Case Study: Direct Preference Optimization (DPO)
Ticket: GH-449 | Contract: finetune.md §dpo
Overview
DPO (Rafailov et al. 2023) aligns language models using preference pairs without training a separate reward model. The policy is optimized directly to maximize the margin between chosen and rejected responses.

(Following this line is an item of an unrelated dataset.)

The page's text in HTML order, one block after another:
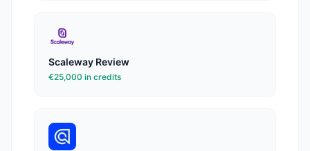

Loss: L = -log σ(β · (log π(y_w|x)/π_ref(y_w|x) - log π(y_l|x)/π_ref(y_l|x)))
API
use aprender::online::dpo::{DpoConfig, DpoLoss, DpoMetrics, PreferencePair};
let loss = DpoLoss::new(DpoConfig {
beta: 0.1,
label_smoothing: 0.0,
use_reference: true,
..Default::default()
});
let pair = PreferencePair {
chosen_logprob: -1.0,
rejected_logprob: -5.0,
ref_chosen_logprob: -2.0,
ref_rejected_logprob: -3.0,
};
let l = loss.compute(&pair);
let (grad_c, grad_r) = loss.gradient(&pair); // Zero-sum gradients
let metrics = DpoMetrics::from_batch(&loss, &pairs);
Key Properties
- Zero-sum gradients: grad_chosen + grad_rejected = 0
- Non-negative loss: DPO loss is always >= 0
- SimPO variant: Set
use_reference: falsefor reference-free training - Label smoothing: Reduces overfitting to noisy preference annotations
Falsification Tests
| Test | Property |
|---|---|
| FALSIFY-DPO-001 | Loss is always non-negative |
| FALSIFY-DPO-002 | Gradients are zero-sum |
| FALSIFY-DPO-003 | Correct reward ordering when policy is correct |
Run the Example
cargo run --example dpo_preference